* **GIVEN ENTRIES**:
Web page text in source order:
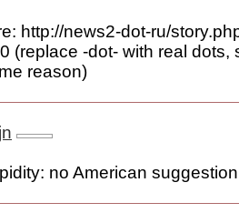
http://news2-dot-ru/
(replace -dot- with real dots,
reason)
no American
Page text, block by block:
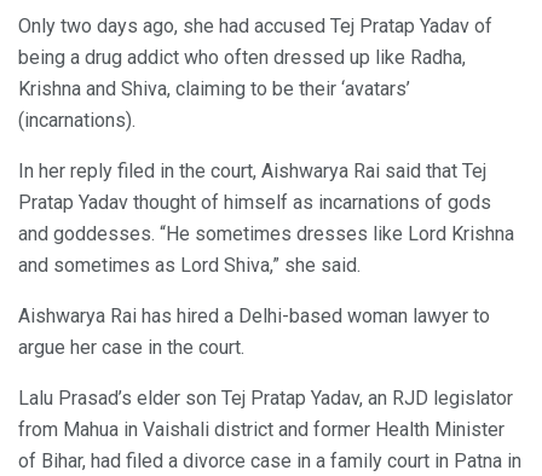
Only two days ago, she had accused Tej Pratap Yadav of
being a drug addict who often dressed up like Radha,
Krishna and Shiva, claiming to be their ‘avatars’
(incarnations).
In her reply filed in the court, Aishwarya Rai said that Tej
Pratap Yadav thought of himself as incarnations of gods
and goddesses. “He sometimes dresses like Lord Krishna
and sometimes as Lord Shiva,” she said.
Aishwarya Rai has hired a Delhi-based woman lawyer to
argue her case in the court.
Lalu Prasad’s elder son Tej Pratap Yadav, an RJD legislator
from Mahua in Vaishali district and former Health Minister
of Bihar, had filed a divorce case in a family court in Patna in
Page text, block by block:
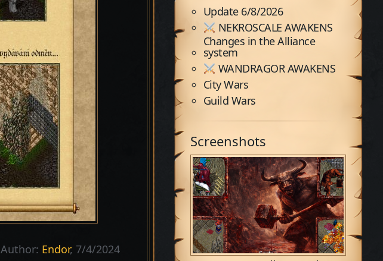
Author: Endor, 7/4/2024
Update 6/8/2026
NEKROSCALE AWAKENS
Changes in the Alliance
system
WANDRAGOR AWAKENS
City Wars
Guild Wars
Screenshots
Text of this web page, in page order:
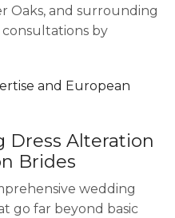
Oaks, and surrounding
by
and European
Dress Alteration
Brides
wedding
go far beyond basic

==

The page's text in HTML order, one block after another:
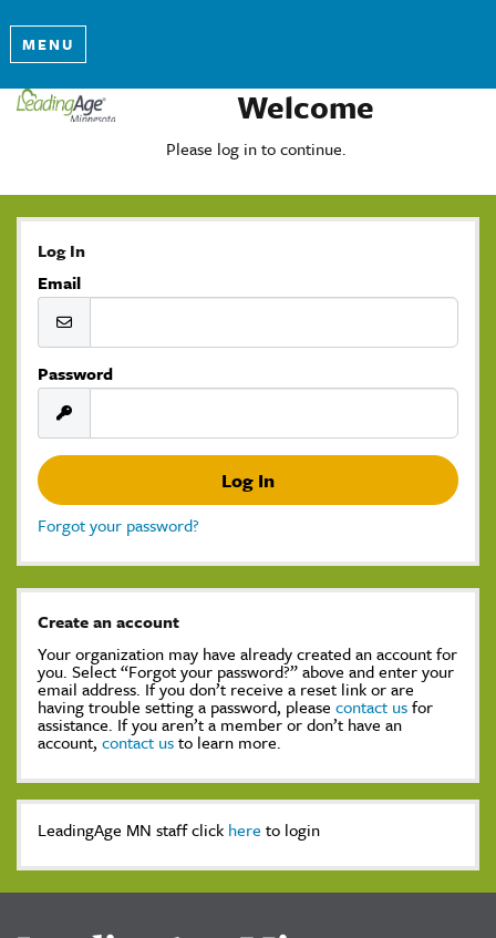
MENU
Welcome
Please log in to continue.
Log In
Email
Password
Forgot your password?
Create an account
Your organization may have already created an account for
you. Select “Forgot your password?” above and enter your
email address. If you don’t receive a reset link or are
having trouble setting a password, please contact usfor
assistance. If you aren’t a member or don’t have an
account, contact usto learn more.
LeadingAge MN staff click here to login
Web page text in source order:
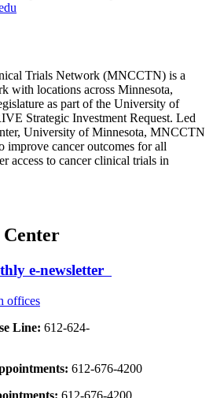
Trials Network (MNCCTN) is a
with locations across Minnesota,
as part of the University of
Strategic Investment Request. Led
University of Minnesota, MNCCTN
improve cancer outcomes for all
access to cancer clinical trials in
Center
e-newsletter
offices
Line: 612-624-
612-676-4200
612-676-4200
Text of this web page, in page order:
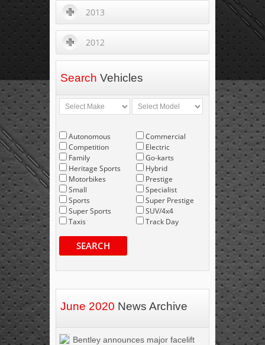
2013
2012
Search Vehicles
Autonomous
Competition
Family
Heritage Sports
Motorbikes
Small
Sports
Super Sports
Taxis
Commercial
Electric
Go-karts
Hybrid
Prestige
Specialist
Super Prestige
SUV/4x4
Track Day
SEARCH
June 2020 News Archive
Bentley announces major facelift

* **EXERCISE PROMPT**: Above, find the line holding "access to cancer clinical trials in" and the line holding "Bentley announces major facelift". Print exactly those two lines and every line between them, but no pictures.

* **PROBLEM SOLUTION**:
access to cancer clinical trials in
Center
e-newsletter
offices
Line: 612-624-
612-676-4200
612-676-4200
Text of this web page, in page order:
2013
2012
Search Vehicles
Autonomous
Competition
Family
Heritage Sports
Motorbikes
Small
Sports
Super Sports
Taxis
Commercial
Electric
Go-karts
Hybrid
Prestige
Specialist
Super Prestige
SUV/4x4
Track Day
SEARCH
June 2020 News Archive
Bentley announces major facelift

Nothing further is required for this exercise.